* _Work instructions_
Extract each line from the entries below that has the string "black" in it.

* _Entries taken from a collection_

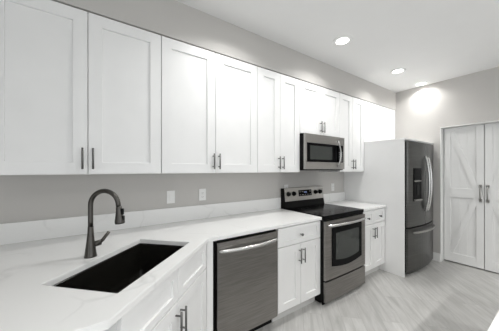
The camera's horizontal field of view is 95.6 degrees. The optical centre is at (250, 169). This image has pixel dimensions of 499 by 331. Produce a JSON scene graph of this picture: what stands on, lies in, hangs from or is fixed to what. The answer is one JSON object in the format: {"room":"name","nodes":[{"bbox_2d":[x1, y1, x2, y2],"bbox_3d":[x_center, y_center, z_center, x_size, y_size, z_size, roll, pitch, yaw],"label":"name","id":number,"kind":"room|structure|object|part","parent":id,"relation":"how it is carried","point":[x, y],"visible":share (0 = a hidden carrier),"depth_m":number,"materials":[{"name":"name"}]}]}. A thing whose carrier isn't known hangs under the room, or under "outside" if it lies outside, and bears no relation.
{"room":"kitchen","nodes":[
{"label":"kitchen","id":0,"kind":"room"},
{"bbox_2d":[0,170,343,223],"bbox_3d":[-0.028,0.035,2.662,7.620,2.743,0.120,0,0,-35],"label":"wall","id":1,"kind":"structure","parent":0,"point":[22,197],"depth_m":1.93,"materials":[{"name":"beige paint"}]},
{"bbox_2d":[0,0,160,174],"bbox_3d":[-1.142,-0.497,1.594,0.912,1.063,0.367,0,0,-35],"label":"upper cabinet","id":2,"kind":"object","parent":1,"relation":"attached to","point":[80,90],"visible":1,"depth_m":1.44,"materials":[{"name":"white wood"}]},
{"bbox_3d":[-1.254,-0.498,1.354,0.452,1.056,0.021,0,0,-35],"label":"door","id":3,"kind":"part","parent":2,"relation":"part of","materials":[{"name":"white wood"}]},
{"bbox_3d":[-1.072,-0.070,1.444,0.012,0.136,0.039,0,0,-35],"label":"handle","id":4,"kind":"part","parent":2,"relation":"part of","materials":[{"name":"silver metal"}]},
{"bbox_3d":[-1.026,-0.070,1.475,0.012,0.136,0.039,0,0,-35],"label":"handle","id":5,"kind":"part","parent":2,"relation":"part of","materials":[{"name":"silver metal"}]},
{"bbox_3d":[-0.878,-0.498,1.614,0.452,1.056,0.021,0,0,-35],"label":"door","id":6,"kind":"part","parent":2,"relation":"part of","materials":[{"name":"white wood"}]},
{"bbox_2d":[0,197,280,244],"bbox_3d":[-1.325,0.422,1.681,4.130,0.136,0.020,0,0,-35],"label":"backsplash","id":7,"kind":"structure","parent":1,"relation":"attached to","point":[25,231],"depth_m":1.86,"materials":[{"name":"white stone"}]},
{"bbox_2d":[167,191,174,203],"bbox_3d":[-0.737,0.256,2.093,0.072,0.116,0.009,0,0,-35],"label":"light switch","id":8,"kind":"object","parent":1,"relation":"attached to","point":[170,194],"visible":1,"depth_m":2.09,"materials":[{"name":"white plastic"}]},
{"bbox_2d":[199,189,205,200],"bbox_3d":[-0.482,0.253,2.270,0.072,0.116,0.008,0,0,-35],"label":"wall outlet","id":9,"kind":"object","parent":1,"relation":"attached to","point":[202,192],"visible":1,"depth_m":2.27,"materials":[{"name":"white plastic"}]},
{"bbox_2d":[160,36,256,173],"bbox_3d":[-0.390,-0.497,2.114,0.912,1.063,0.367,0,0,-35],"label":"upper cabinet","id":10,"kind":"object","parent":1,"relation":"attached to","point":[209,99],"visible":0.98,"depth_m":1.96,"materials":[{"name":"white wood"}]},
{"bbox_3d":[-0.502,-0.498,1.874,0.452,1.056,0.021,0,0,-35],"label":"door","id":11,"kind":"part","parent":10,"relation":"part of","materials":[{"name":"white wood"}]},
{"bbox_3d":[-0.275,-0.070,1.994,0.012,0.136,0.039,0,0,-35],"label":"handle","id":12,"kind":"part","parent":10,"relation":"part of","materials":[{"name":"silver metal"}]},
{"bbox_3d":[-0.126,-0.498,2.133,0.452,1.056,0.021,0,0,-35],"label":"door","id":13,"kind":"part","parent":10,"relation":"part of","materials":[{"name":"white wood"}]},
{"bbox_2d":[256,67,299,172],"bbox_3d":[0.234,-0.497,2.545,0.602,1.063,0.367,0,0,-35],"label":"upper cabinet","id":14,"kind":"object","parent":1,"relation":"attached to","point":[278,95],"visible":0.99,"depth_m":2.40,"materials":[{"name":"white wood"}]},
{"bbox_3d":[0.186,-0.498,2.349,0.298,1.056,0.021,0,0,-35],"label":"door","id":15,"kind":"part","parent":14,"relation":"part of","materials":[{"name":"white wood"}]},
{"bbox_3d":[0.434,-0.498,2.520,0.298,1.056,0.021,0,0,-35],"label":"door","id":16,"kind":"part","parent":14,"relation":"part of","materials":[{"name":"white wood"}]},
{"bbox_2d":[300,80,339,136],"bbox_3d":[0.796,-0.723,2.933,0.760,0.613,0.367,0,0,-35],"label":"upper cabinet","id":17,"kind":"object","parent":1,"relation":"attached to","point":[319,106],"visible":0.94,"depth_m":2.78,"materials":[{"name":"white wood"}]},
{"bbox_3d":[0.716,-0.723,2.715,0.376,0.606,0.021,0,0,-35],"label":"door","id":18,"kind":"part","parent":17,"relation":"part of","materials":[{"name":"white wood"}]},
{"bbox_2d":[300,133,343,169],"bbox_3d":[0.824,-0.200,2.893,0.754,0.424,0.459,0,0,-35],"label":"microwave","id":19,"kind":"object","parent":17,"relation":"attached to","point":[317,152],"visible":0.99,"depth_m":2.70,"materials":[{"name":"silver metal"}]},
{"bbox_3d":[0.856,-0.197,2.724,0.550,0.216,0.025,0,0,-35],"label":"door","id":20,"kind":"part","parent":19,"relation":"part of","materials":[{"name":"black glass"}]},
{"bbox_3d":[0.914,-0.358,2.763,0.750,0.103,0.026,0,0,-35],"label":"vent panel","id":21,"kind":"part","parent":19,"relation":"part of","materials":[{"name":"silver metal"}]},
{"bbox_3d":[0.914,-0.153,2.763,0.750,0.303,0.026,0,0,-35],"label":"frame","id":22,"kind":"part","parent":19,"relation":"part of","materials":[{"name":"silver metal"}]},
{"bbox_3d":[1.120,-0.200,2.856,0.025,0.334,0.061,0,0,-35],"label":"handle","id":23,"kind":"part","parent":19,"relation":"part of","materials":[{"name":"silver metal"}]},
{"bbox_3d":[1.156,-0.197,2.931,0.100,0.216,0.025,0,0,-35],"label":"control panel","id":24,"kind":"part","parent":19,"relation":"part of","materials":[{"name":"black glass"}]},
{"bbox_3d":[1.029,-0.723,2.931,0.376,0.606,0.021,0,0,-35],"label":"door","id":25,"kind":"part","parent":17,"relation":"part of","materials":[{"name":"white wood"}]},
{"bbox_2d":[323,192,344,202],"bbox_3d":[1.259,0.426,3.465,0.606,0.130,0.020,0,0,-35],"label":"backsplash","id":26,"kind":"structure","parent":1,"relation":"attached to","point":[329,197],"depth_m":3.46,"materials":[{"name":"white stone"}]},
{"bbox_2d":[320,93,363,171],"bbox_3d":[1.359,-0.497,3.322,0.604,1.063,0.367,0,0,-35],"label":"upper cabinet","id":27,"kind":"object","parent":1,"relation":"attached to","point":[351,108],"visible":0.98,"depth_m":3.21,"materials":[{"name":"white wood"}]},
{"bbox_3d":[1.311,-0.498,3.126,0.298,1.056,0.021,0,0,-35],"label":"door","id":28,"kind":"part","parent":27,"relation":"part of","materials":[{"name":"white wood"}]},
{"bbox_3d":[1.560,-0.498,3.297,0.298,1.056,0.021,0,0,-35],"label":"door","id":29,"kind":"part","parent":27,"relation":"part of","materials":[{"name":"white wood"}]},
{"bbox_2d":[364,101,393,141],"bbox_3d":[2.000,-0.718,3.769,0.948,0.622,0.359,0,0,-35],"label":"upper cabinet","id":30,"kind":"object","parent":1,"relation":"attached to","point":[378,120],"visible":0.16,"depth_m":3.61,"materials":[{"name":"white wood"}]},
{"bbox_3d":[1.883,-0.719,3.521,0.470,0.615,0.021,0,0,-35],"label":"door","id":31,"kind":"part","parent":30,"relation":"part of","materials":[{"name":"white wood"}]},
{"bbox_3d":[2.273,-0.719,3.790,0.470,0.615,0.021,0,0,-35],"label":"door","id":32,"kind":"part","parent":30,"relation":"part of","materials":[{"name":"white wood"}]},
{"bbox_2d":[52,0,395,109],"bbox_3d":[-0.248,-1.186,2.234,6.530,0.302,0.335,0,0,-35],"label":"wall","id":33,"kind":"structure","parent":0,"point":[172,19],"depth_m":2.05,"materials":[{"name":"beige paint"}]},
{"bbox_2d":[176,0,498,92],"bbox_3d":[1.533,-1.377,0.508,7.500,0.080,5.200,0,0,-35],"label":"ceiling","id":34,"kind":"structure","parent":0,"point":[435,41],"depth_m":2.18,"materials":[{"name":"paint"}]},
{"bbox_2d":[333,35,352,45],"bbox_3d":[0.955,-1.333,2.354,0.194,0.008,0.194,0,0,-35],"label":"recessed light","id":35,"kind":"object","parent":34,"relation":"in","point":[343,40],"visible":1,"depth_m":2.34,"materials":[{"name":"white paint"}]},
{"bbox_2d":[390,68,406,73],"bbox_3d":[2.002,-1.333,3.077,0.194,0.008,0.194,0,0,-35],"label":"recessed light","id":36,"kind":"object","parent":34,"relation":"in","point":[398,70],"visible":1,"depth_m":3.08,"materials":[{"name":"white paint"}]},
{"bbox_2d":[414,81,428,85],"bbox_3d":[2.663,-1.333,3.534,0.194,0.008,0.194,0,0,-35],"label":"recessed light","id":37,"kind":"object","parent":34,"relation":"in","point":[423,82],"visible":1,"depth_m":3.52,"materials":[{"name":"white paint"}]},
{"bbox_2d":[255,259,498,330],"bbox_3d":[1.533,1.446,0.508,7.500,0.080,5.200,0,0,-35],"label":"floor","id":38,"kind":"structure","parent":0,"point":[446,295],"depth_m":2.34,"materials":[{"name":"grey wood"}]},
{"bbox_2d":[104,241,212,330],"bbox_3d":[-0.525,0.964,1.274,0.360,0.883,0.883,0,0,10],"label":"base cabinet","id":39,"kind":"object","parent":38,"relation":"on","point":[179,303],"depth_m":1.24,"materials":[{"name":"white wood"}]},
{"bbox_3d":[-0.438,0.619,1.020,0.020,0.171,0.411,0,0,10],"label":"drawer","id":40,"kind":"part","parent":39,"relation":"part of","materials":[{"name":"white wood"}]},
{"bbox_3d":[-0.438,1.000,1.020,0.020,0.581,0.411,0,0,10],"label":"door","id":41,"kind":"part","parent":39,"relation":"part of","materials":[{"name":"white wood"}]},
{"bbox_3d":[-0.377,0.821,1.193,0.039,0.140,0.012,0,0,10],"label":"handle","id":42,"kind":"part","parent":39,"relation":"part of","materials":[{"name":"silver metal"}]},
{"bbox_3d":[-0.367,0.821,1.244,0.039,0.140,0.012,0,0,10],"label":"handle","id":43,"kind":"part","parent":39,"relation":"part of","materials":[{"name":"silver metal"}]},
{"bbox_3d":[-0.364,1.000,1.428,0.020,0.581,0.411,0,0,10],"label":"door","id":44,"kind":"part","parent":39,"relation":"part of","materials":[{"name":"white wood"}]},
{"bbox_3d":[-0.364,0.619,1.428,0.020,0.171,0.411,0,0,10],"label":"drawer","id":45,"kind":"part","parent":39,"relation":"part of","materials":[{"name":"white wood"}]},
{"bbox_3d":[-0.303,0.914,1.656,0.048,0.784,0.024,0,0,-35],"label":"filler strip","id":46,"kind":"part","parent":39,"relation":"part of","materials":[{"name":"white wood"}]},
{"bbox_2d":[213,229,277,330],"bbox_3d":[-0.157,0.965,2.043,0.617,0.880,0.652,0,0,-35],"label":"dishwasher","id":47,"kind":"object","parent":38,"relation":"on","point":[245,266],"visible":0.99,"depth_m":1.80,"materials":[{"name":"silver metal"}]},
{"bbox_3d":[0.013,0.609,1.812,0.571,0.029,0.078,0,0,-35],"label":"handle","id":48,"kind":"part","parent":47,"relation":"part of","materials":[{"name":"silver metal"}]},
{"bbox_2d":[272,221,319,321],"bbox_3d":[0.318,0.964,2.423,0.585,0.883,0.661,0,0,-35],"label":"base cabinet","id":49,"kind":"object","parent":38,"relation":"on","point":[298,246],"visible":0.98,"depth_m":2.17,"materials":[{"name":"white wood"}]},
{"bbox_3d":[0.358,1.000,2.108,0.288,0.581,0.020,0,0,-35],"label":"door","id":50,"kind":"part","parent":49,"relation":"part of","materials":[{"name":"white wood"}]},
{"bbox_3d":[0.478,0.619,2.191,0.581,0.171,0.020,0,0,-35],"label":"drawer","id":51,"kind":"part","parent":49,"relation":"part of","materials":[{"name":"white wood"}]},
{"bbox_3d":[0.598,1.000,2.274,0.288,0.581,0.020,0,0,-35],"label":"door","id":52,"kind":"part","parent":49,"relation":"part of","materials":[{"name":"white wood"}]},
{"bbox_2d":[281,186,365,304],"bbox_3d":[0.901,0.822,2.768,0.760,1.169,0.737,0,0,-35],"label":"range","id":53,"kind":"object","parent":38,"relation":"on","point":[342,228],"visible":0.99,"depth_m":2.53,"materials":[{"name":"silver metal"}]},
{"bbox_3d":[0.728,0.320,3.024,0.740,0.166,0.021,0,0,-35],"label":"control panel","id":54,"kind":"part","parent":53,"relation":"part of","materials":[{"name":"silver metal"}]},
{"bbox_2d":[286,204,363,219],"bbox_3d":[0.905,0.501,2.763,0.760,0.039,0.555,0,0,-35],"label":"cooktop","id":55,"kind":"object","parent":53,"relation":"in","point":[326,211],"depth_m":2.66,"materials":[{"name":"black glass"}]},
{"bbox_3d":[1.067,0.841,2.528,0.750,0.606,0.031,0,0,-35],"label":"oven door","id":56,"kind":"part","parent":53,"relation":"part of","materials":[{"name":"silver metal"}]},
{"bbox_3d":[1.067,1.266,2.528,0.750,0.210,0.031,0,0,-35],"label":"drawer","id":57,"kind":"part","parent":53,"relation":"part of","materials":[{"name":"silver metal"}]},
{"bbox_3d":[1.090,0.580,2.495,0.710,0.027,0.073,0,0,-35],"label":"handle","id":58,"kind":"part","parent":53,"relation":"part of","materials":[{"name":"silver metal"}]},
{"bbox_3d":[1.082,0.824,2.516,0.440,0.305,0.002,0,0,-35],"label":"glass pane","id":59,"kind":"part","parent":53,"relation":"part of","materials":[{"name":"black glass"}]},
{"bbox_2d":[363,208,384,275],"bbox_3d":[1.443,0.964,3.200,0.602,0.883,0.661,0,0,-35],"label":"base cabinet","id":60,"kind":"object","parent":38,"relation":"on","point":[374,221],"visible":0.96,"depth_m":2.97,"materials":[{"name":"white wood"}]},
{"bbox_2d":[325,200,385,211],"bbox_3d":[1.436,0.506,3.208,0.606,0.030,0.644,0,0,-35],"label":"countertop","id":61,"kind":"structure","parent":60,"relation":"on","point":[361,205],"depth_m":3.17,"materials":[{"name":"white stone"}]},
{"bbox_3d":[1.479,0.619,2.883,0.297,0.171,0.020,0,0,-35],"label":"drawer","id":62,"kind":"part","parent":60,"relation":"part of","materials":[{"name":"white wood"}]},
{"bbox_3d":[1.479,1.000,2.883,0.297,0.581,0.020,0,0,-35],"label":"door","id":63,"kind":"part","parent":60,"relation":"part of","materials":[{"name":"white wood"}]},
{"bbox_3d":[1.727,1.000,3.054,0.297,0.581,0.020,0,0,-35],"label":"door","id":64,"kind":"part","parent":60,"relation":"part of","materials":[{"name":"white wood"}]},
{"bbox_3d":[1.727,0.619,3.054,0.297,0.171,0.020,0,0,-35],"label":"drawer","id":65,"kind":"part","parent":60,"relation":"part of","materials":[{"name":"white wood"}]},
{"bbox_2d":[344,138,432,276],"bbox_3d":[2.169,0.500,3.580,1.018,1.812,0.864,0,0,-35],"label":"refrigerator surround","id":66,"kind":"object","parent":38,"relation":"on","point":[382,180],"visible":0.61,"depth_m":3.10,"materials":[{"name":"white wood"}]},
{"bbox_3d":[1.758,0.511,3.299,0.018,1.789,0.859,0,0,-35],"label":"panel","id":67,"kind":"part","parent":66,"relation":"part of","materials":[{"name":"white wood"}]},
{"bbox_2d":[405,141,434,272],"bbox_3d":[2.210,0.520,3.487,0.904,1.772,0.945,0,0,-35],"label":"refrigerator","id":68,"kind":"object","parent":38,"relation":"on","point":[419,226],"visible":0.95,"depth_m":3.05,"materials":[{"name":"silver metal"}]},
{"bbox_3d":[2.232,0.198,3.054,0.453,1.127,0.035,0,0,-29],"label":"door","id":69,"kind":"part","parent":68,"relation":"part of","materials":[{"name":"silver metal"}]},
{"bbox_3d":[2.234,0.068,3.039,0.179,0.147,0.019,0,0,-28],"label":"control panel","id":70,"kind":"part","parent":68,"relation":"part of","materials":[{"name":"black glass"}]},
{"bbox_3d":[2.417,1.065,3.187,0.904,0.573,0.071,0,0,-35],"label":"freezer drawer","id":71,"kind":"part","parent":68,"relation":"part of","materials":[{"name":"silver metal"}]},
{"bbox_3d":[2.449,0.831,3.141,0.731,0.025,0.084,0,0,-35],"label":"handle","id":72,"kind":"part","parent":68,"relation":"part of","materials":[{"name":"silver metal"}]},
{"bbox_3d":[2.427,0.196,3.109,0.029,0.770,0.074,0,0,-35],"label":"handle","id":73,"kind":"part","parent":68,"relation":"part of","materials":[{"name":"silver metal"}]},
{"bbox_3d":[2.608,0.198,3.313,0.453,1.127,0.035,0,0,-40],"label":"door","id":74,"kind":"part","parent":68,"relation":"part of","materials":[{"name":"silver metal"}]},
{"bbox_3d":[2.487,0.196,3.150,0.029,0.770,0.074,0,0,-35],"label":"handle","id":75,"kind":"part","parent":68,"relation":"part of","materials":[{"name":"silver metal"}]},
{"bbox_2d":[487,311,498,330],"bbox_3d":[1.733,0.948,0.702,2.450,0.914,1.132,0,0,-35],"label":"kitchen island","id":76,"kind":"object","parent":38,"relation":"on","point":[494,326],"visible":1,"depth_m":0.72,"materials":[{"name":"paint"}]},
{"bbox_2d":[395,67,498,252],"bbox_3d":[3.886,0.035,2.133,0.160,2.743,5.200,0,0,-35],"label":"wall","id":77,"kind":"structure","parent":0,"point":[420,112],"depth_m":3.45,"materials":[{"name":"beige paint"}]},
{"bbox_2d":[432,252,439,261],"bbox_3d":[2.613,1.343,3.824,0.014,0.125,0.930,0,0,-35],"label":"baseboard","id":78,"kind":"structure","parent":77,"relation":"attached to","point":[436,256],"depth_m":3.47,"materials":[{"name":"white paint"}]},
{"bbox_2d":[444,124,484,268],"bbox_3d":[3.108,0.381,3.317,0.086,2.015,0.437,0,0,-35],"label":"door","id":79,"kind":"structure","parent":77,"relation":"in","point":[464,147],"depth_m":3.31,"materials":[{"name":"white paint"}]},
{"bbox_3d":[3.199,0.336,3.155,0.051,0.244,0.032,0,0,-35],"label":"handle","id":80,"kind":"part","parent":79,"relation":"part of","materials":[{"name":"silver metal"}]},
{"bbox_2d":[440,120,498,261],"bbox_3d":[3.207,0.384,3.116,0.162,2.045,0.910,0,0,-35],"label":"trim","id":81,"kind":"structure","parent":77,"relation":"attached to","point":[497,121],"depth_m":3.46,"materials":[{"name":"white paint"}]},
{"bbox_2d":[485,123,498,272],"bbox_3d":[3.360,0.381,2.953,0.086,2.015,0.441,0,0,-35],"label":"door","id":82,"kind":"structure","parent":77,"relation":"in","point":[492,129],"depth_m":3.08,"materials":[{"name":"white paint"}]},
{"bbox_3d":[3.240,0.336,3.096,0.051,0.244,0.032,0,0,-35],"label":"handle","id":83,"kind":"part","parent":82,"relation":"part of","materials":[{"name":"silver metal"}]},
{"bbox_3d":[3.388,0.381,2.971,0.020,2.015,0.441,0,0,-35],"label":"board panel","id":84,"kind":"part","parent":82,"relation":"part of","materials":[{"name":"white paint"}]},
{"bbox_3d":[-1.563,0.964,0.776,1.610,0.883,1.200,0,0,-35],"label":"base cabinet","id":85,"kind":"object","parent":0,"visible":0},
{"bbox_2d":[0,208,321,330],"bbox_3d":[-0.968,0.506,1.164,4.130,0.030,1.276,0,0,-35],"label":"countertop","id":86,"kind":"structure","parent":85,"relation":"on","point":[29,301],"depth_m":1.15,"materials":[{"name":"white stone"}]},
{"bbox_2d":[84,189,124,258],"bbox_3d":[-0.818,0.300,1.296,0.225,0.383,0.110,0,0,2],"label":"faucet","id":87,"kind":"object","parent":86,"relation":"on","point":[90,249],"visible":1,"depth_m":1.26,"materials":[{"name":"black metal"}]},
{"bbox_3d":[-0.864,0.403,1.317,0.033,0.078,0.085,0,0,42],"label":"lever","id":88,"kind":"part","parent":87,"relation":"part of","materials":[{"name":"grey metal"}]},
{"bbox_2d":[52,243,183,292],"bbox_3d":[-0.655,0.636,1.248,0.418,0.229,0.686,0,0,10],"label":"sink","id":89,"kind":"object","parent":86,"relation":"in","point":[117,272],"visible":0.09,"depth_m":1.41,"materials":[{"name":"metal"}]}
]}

* _Written solution_
{"bbox_3d":[0.856,-0.197,2.724,0.550,0.216,0.025,0,0,-35],"label":"door","id":20,"kind":"part","parent":19,"relation":"part of","materials":[{"name":"black glass"}]},
{"bbox_3d":[1.156,-0.197,2.931,0.100,0.216,0.025,0,0,-35],"label":"control panel","id":24,"kind":"part","parent":19,"relation":"part of","materials":[{"name":"black glass"}]},
{"bbox_2d":[286,204,363,219],"bbox_3d":[0.905,0.501,2.763,0.760,0.039,0.555,0,0,-35],"label":"cooktop","id":55,"kind":"object","parent":53,"relation":"in","point":[326,211],"depth_m":2.66,"materials":[{"name":"black glass"}]},
{"bbox_3d":[1.082,0.824,2.516,0.440,0.305,0.002,0,0,-35],"label":"glass pane","id":59,"kind":"part","parent":53,"relation":"part of","materials":[{"name":"black glass"}]},
{"bbox_3d":[2.234,0.068,3.039,0.179,0.147,0.019,0,0,-28],"label":"control panel","id":70,"kind":"part","parent":68,"relation":"part of","materials":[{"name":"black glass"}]},
{"bbox_2d":[84,189,124,258],"bbox_3d":[-0.818,0.300,1.296,0.225,0.383,0.110,0,0,2],"label":"faucet","id":87,"kind":"object","parent":86,"relation":"on","point":[90,249],"visible":1,"depth_m":1.26,"materials":[{"name":"black metal"}]},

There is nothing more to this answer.